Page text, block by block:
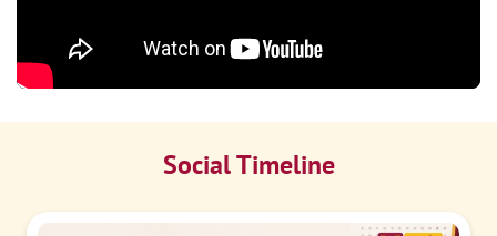
Social Timeline
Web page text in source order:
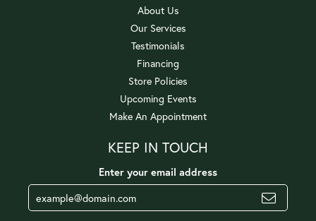
About Us
Our Services
Testimonials
Financing
Store Policies
Upcoming Events
Make An Appointment
KEEP IN TOUCH
Enter your email address
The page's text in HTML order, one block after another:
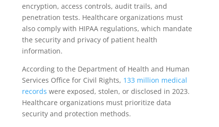
encryption, access controls, audit trails, and
penetration tests. Healthcare organizations must
also comply with HIPAA regulations, which mandate
the security and privacy of patient health
information.
According to the Department of Health and Human
Services Office for Civil Rights, 133 million medical
records were exposed, stolen, or disclosed in 2023.
Healthcare organizations must prioritize data
security and protection methods.
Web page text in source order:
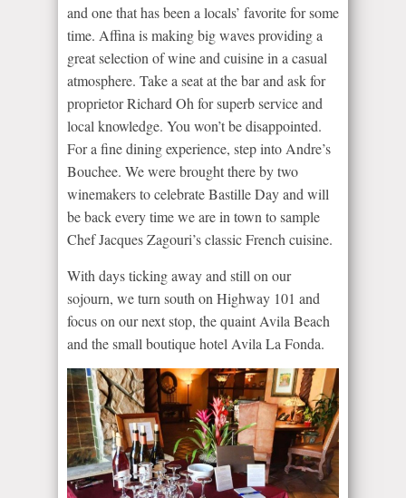
and one that has been a locals’ favorite for some
time. Affina is making big waves providing a
great selection of wine and cuisine in a casual
atmosphere. Take a seat at the bar and ask for
proprietor Richard Oh for superb service and
local knowledge. You won’t be disappointed.
For a fine dining experience, step into Andre’s
Bouchee. We were brought there by two
winemakers to celebrate Bastille Day and will
be back every time we are in town to sample
Chef Jacques Zagouri’s classic French cuisine.
With days ticking away and still on our
sojourn, we turn south on Highway 101 and
focus on our next stop, the quaint Avila Beach
and the small boutique hotel Avila La Fonda.
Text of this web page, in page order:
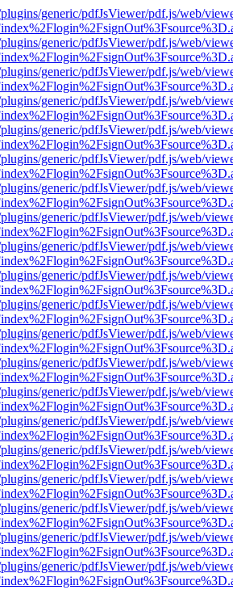
generic/pdfJsViewer/pdf.js/web/
generic/pdfJsViewer/pdf.js/web/
generic/pdfJsViewer/pdf.js/web/
generic/pdfJsViewer/pdf.js/web/
generic/pdfJsViewer/pdf.js/web/
generic/pdfJsViewer/pdf.js/web/
generic/pdfJsViewer/pdf.js/web/
generic/pdfJsViewer/pdf.js/web/
generic/pdfJsViewer/pdf.js/web/
generic/pdfJsViewer/pdf.js/web/
generic/pdfJsViewer/pdf.js/web/
generic/pdfJsViewer/pdf.js/web/
generic/pdfJsViewer/pdf.js/web/
generic/pdfJsViewer/pdf.js/web/
generic/pdfJsViewer/pdf.js/web/
generic/pdfJsViewer/pdf.js/web/
generic/pdfJsViewer/pdf.js/web/
generic/pdfJsViewer/pdf.js/web/
generic/pdfJsViewer/pdf.js/web/
generic/pdfJsViewer/pdf.js/web/
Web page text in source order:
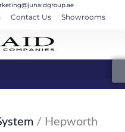
Contact Us Showrooms
/ Hepworth
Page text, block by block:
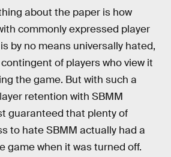
about the paper is how
commonly expressed player
by no means universally hated,
of players who view it
the game. But with such a
retention with SBMM
guaranteed that plenty of
to hate SBMM actually had a
game when it was turned off.
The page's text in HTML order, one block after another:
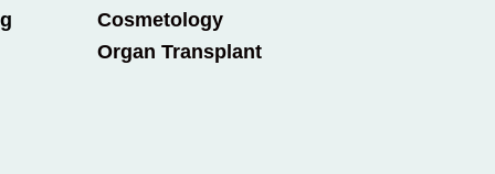
Cosmetology
Organ Transplant
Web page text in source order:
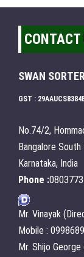
CONTACT
SWAN
GST :
No.74/2,
Bangalore
Karnataka, India
Phone :
Mr. Vinayak
Mobile :
Mr. Shijo
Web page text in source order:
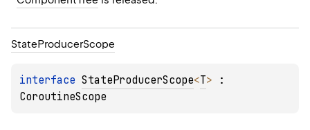
StateProducerScope
interface StateProducerScope<T>
CoroutineScope
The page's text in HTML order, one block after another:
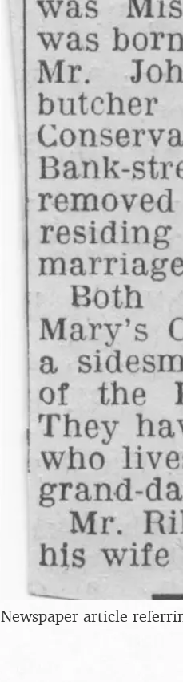
Newspaper article
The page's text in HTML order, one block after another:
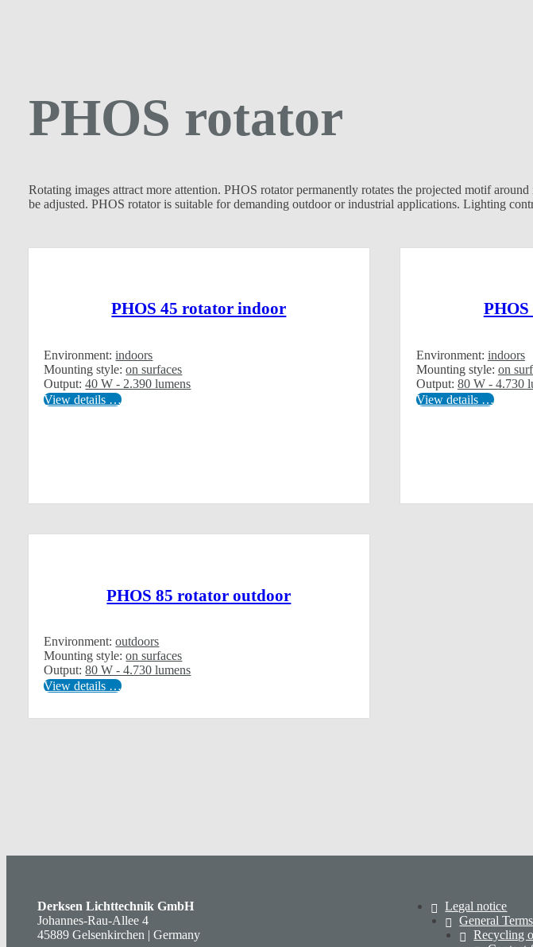
PHOS rotator
Rotating images attract more attention. PHOS rotator permanently rotates the projected motif
be adjusted. PHOS rotator is suitable for demanding outdoor or industrial applications. Lighting
PHOS 45 rotator indoor
Environment:indoors
Mounting style:on surfaces
Output:40 W - 2.390 lumens
View details …
Environment: indoors
Mounting style: on
Output: 80 W - 4.730
View details …
PHOS 85 rotator outdoor
Environment:outdoors
Mounting style:on surfaces
Output:80 W - 4.730 lumens
View details …
Derksen Lichttechnik GmbH
Johannes-Rau-Allee 4
45889 Gelsenkirchen | Germany
Legal notice
General
Recycling
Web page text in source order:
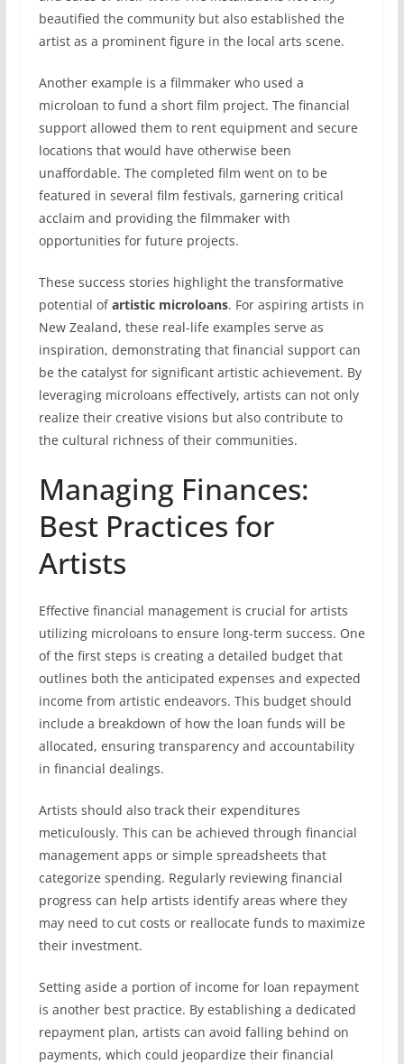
|---|
**What is needed**:
Your task is to repeat the data above exactly while excluding the pictures.

**Written reply**:
Page text, block by block:
Social Timeline
Web page text in source order:
About Us
Our Services
Testimonials
Financing
Store Policies
Upcoming Events
Make An Appointment
KEEP IN TOUCH
Enter your email address
The page's text in HTML order, one block after another:
encryption, access controls, audit trails, and
penetration tests. Healthcare organizations must
also comply with HIPAA regulations, which mandate
the security and privacy of patient health
information.
According to the Department of Health and Human
Services Office for Civil Rights, 133 million medical
records were exposed, stolen, or disclosed in 2023.
Healthcare organizations must prioritize data
security and protection methods.
Web page text in source order:
and one that has been a locals’ favorite for some
time. Affina is making big waves providing a
great selection of wine and cuisine in a casual
atmosphere. Take a seat at the bar and ask for
proprietor Richard Oh for superb service and
local knowledge. You won’t be disappointed.
For a fine dining experience, step into Andre’s
Bouchee. We were brought there by two
winemakers to celebrate Bastille Day and will
be back every time we are in town to sample
Chef Jacques Zagouri’s classic French cuisine.
With days ticking away and still on our
sojourn, we turn south on Highway 101 and
focus on our next stop, the quaint Avila Beach
and the small boutique hotel Avila La Fonda.
Text of this web page, in page order:
generic/pdfJsViewer/pdf.js/web/
generic/pdfJsViewer/pdf.js/web/
generic/pdfJsViewer/pdf.js/web/
generic/pdfJsViewer/pdf.js/web/
generic/pdfJsViewer/pdf.js/web/
generic/pdfJsViewer/pdf.js/web/
generic/pdfJsViewer/pdf.js/web/
generic/pdfJsViewer/pdf.js/web/
generic/pdfJsViewer/pdf.js/web/
generic/pdfJsViewer/pdf.js/web/
generic/pdfJsViewer/pdf.js/web/
generic/pdfJsViewer/pdf.js/web/
generic/pdfJsViewer/pdf.js/web/
generic/pdfJsViewer/pdf.js/web/
generic/pdfJsViewer/pdf.js/web/
generic/pdfJsViewer/pdf.js/web/
generic/pdfJsViewer/pdf.js/web/
generic/pdfJsViewer/pdf.js/web/
generic/pdfJsViewer/pdf.js/web/
generic/pdfJsViewer/pdf.js/web/
Web page text in source order:
Contact Us Showrooms
/ Hepworth
Page text, block by block:
about the paper is how
commonly expressed player
by no means universally hated,
of players who view it
the game. But with such a
retention with SBMM
guaranteed that plenty of
to hate SBMM actually had a
game when it was turned off.
The page's text in HTML order, one block after another:
Cosmetology
Organ Transplant
Web page text in source order:
CONTACT
SWAN
GST :
No.74/2,
Bangalore
Karnataka, India
Phone :
Mr. Vinayak
Mobile :
Mr. Shijo
Web page text in source order:
StateProducerScope
interface StateProducerScope<T>
CoroutineScope
The page's text in HTML order, one block after another:
Newspaper article
The page's text in HTML order, one block after another:
PHOS rotator
Rotating images attract more attention. PHOS rotator permanently rotates the projected motif
be adjusted. PHOS rotator is suitable for demanding outdoor or industrial applications. Lighting
PHOS 45 rotator indoor
Environment:indoors
Mounting style:on surfaces
Output:40 W - 2.390 lumens
View details …
Environment: indoors
Mounting style: on
Output: 80 W - 4.730
View details …
PHOS 85 rotator outdoor
Environment:outdoors
Mounting style:on surfaces
Output:80 W - 4.730 lumens
View details …
Derksen Lichttechnik GmbH
Johannes-Rau-Allee 4
45889 Gelsenkirchen | Germany
Legal notice
General
Recycling
Web page text in source order:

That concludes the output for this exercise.